*** Exercise inputs Section Begins ***

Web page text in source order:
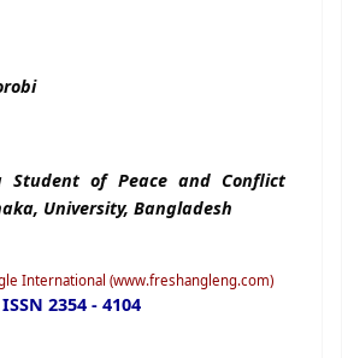
Student of Peace and Conflict
University, Bangladesh
International (www.freshangleng.com)
ISSN 2354 - 4104
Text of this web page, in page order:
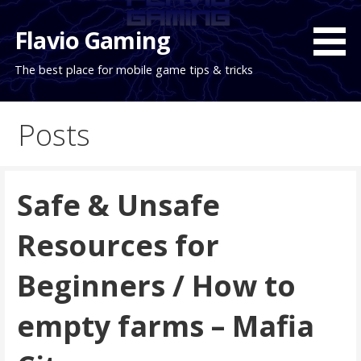
Skip
content
Flavio Gaming
The best place for mobile game tips & tricks
Posts
Safe & Unsafe
Resources for
Beginners / How to
empty farms – Mafia
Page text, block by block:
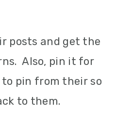
posts and get the
Also, pin it for
pin from their so
to them.
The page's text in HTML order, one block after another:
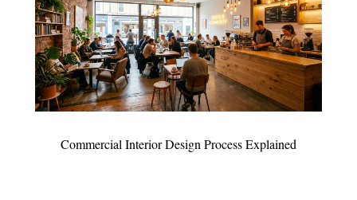
Commercial Interior Design Process Explained
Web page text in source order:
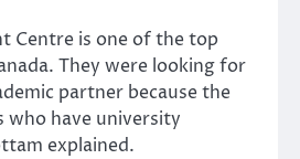
Centre is one of the top
They were looking for
partner because the
who have university
explained.
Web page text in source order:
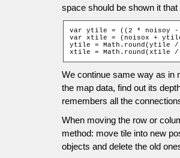
space should be shown it that
var ytile = ((2 * noisoy
var xtile = (noisox +
ytile = Math.round(ytile /
xtile = Math.round(xtile /
We continue same way as in
the map data, find out its
remembers all the
When moving the row or
method: move tile into new
objects and delete the old
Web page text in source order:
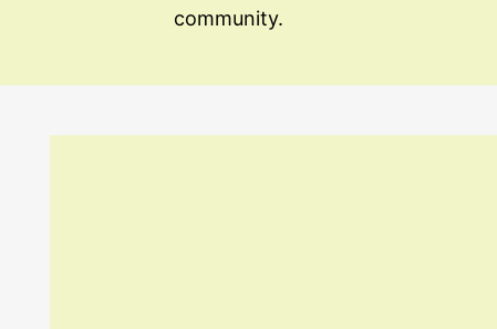
community.

*** Exercise inputs Section Ends ***

### About this task
Give the records above again in full and exactly, but exclude every picture.

### Response
Web page text in source order:
Student of Peace and Conflict
University, Bangladesh
International (www.freshangleng.com)
ISSN 2354 - 4104
Text of this web page, in page order:
Skip
content
Flavio Gaming
The best place for mobile game tips & tricks
Posts
Safe & Unsafe
Resources for
Beginners / How to
empty farms – Mafia
Page text, block by block:
posts and get the
Also, pin it for
pin from their so
to them.
The page's text in HTML order, one block after another:
Commercial Interior Design Process Explained
Web page text in source order:
Centre is one of the top
They were looking for
partner because the
who have university
explained.
Web page text in source order:
space should be shown it that
var ytile = ((2 * noisoy
var xtile = (noisox +
ytile = Math.round(ytile /
xtile = Math.round(xtile /
We continue same way as in
the map data, find out its
remembers all the
When moving the row or
method: move tile into new
objects and delete the old
Web page text in source order:
community.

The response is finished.